Work request :: Which lines of the entries below run from the one holding "encontrar el diagnostico" to the one holding "# (n-1)'s complement [75, 137]", inclusive? Set down exactly those lines and no others.

Data excerpts ::
== Segment start ==

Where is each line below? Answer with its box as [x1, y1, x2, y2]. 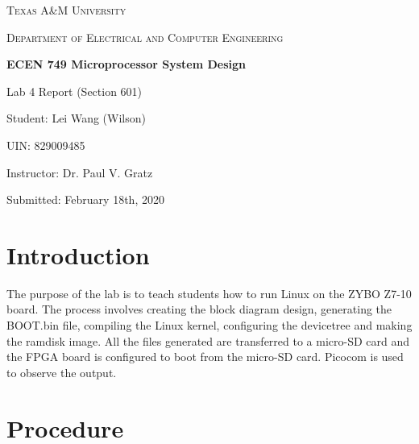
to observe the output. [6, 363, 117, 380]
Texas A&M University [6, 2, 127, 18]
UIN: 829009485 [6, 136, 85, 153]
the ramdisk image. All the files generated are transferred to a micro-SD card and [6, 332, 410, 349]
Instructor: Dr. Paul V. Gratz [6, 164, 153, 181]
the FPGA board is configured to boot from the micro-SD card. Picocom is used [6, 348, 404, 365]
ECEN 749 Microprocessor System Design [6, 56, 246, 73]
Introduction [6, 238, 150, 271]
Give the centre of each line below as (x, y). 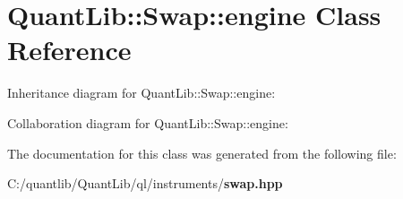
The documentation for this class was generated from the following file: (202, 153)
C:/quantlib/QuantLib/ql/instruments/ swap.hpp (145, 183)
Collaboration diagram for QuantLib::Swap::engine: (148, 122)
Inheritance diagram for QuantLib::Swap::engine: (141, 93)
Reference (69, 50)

== Segment end ==
== Segment start ==

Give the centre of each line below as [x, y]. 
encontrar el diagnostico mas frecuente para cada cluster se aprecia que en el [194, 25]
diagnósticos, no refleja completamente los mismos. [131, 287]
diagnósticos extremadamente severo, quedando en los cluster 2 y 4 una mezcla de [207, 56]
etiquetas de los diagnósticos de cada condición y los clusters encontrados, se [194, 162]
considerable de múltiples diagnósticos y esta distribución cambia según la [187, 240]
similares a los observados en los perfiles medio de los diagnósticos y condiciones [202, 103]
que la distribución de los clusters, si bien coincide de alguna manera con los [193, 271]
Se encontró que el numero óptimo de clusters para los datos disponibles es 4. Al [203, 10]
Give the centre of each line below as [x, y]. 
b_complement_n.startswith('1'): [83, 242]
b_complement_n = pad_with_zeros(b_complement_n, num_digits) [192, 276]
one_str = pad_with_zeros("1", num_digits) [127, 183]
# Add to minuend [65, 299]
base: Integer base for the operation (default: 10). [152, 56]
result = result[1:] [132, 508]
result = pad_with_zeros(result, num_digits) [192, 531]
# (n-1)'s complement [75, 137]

== Segment end ==
== Segment start ==

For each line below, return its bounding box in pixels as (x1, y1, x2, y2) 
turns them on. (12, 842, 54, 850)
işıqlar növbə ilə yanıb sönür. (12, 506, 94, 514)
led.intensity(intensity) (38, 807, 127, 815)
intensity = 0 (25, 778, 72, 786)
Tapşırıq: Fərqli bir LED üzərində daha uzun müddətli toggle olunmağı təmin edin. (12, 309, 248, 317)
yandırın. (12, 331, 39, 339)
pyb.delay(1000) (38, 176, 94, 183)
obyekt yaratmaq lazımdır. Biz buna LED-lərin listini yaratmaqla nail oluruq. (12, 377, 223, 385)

== Segment end ==

Written solution ::
encontrar el diagnostico mas frecuente para cada cluster se aprecia que en el [194, 25]
diagnósticos, no refleja completamente los mismos. [131, 287]
diagnósticos extremadamente severo, quedando en los cluster 2 y 4 una mezcla de [207, 56]
etiquetas de los diagnósticos de cada condición y los clusters encontrados, se [194, 162]
considerable de múltiples diagnósticos y esta distribución cambia según la [187, 240]
similares a los observados en los perfiles medio de los diagnósticos y condiciones [202, 103]
que la distribución de los clusters, si bien coincide de alguna manera con los [193, 271]
Se encontró que el numero óptimo de clusters para los datos disponibles es 4. Al [203, 10]
Give the centre of each line below as [x, y]. 
b_complement_n.startswith('1'): [83, 242]
b_complement_n = pad_with_zeros(b_complement_n, num_digits) [192, 276]
one_str = pad_with_zeros("1", num_digits) [127, 183]
# Add to minuend [65, 299]
base: Integer base for the operation (default: 10). [152, 56]
result = result[1:] [132, 508]
result = pad_with_zeros(result, num_digits) [192, 531]
# (n-1)'s complement [75, 137]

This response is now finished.